The jury ultimately found in Harvey’s favor and awarded $9.2 million in damages on the bad faith claim.
Supreme Court Decision
On GEICO’s appeal, The Supreme Court of Florida affirmed the jury’s verdict.
The Court noted that advising the insured of settlement opportunities, the probable outcome of the litigation and of excess exposure is relevant but does not preclude a finding of bad faith against the carrier. Instead the focus is on the totality of the circumstances and the carrier’s actions in preventing an excess judgment. When looking at the totality of the circumstances, the carrier’s actions are front and center and not those of the claimant and the insured.
The Court found there was sufficient evidence to warrant the jury’s verdict. The tendering of the policy limits in nine days was not sufficient given the other claims handling failures of GEICO. These included GEICO failing to promptly inform Harvey of the Estate’s request for a statement, initially denying the Estate’s request for a statement, and failing to inform the Estate of Harvey hiring an attorney to put together the requested information. The Court noted that an insurer’s obligations don’t end by tendering the policy limits and instead continue throughout the claims process in handling the defense of the claims against the insured.
In addition, the Court struck down GEICO’s claims that the actions of Harvey, in not reaching out to the Estate directly, were the cause of the excess judgment rather than the failures of GEICO. Instead, the Court reiterated that the focus is on the actions of the carrier, not the actions of the insured and the claimant. In any event, and like Missouri, the legal cause definition in the standard instructions only required the actions of GEICO to cause or contribute to cause the damage to the insured.
Harvey is another example of tribunals appropriately weighing the actions of a carrier in determining the issue of bad faith and rightfully refusing to create a per se rule that tendering the policy limits creates a safe haven from bad faith liability.
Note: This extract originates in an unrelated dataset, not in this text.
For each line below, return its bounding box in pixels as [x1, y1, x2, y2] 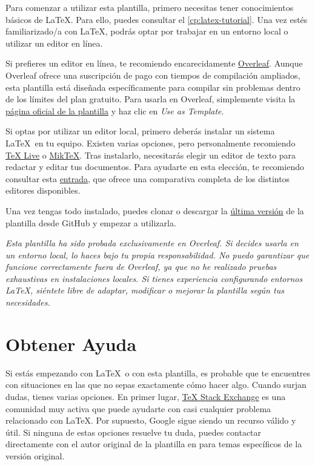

Instead, the totality of the circumstances should be weighed with a specific eye towards all the obligations owed by the carrier to the insured. In addition, Harvey makes clear the focus should be on the carrier’s actions, not on those of the claimant or insured. This is of significant importance given the recent trend of carriers and certain experts to claim that every bad faith claim is the result of a “bad faith setup.” If the carrier is doing what it should, there should be no concern for being “set up” for bad faith.
United States Roller Works, Inc. v. State Auto, 2018 WL 4095058 (M.D. TN)
Company Policies and Procedures Relevant to
Roller Works involved a first party dispute in which the issue before the Court was the admissibility of State Auto’s claims handling manuals. State Auto objected to the admissibility of the manual claiming it was not part of the insurance contract and thus did not factor into State Auto’s liability on the contract. However, State Auto failed to consider that a claim for bad faith refusal to pay and punitive damages were being pursued.
In rejecting State Auto’s objection, the Court noted that “key to the question of bad faith is whether the insurer’s delay or refusal to pay can be attributed to something other than a genuine dispute as to the value” of the claim. While an insurer can claim the dispute centers on the value, if its actions are inconsistent with its own procedures and policies, the inconsistency can be viewed as suggestive of bad faith.
Similarly, while failing to adhere to company policies may not alone entitle the insured to punitive damages, the manuals/policies are relevant to showing a jury how a carrier should act in a particular situation. A deviation from these manuals/procedures could indicate a malicious mindset as well as bad faith.
The Roller Works Order and reasoning is not groundbreaking in the bad faith world but is a reminder to always look for deviations from the company procedures and manuals. These deviations were viewed by the Johnson v. Allstate Court, in the third party context, as substantial evidence of bad faith and should be closely evaluated in every case.